--- Source records Enclosed Below ---

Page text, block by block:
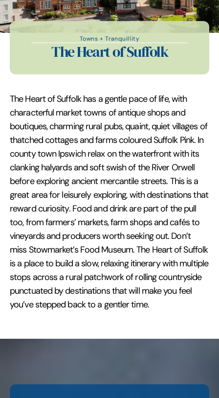
Towns + Tranquillity
The Heart of Suffolk
The Heart of Suffolk has a gentle pace of life, with
characterful market towns of antique shops and
boutiques, charming rural pubs, quaint, quiet villages of
thatched cottages and farms coloured Suffolk Pink. In
county town Ipswich relax on the waterfront with its
clanking halyards and soft swish of the River Orwell
before exploring ancient mercantile streets. This is a
great area for leisurely exploring, with destinations that
reward curiosity. Food and drink are part of the pull
too, from farmers’ markets, farm shops and cafés to
vineyards and producers worth seeking out. Don’t
miss Stowmarket’s Food Museum. The Heart of Suffolk
is a place to build a slow, relaxing itinerary with multiple
stops across a rural patchwork of rolling countryside
punctuated by destinations that will make you feel
you’ve stepped back to a gentler time.
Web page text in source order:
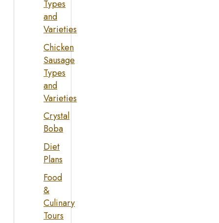
Types
and
Varieties
Chicken
Sausage
Types
and
Varieties
Crystal
Boba
Diet
Plans
Food
&
Culinary
Tours
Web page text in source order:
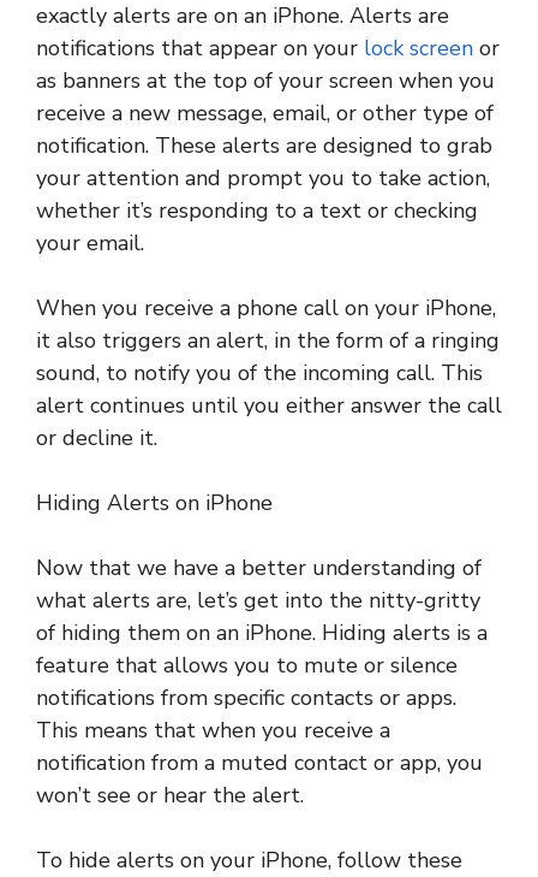
exactly alerts are on an iPhone. Alerts are
notifications that appear on your lock screen or
as banners at the top of your screen when you
receive a new message, email, or other type of
notification. These alerts are designed to grab
your attention and prompt you to take action,
whether it’s responding to a text or checking
your email.
When you receive a phone call on your iPhone,
it also triggers an alert, in the form of a ringing
sound, to notify you of the incoming call. This
alert continues until you either answer the call
or decline it.
Hiding Alerts on iPhone
Now that we have a better understanding of
what alerts are, let’s get into the nitty-gritty
of hiding them on an iPhone. Hiding alerts is a
feature that allows you to mute or silence
notifications from specific contacts or apps.
This means that when you receive a
notification from a muted contact or app, you
won’t see or hear the alert.
To hide alerts on your iPhone, follow these
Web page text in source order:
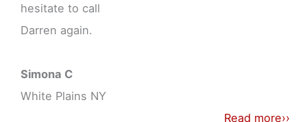
hesitate to call
Darren again.
Simona C
White Plains NY
Read more››
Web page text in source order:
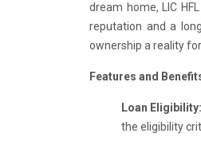
dream home, LIC
reputation and a
ownership a reality
Features and
Loan Eligibility:
the eligibility
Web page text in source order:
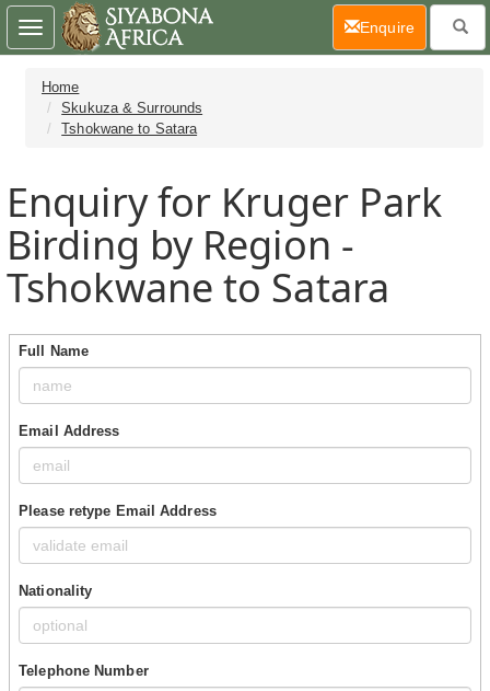
Home
Skukuza & Surrounds
Tshokwane to Satara
Enquiry for Kruger Park
Birding by Region -
Tshokwane to Satara
Full Name
Email Address
Please retype Email Address
Nationality
Telephone Number
Toggle
navigation
Enquire(current)
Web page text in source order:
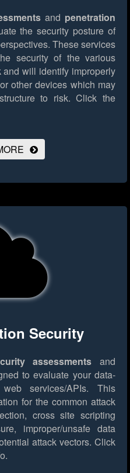
and penetration
the security posture of
These services
security of the various
will identify improperly
other devices which may
to risk. Click the
Security
assessments and
to evaluate your data-
services/APIs. This
for the common attack
cross site scripting
improper/unsafe data
attack vectors. Click
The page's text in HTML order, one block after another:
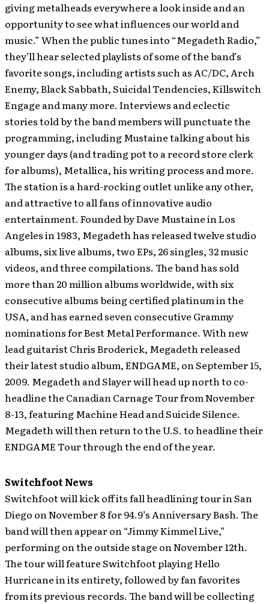
giving metalheads everywhere a look inside and an
opportunity to see what influences our world and
music.” When the public tunes into “Megadeth Radio,”
they’ll hear selected playlists of some of the band’s
favorite songs, including artists such as AC/DC, Arch
Enemy, Black Sabbath, Suicidal Tendencies, Killswitch
Engage and many more. Interviews and eclectic
stories told by the band members will punctuate the
programming, including Mustaine talking about his
younger days (and trading pot to a record store clerk
for albums), Metallica, his writing process and more.
The station is a hard-rocking outlet unlike any other,
and attractive to all fans of innovative audio
entertainment. Founded by Dave Mustaine in Los
Angeles in 1983, Megadeth has released twelve studio
albums, six live albums, two EPs, 26 singles, 32 music
videos, and three compilations. The band has sold
more than 20 million albums worldwide, with six
consecutive albums being certified platinum in the
USA, and has earned seven consecutive Grammy
nominations for Best Metal Performance. With new
lead guitarist Chris Broderick, Megadeth released
their latest studio album, ENDGAME, on September 15,
2009. Megadeth and Slayer will head up north to co-
headline the Canadian Carnage Tour from November
8-13, featuring Machine Head and Suicide Silence.
Megadeth will then return to the U.S. to headline their
ENDGAME Tour through the end of the year.
Switchfoot News
Switchfoot will kick off its fall headlining tour in San
Diego on November 8 for 94.9’s Anniversary Bash. The
band will then appear on “Jimmy Kimmel Live,”
performing on the outside stage on November 12th.
The tour will feature Switchfoot playing Hello
Hurricane in its entirety, followed by fan favorites
from its previous records. The band will be collecting

--- End of Enclosed Source records ---

_Your assignment_
Where a line above includes "attack", copy that line.

_Answer space_
for the common attack
attack vectors. Click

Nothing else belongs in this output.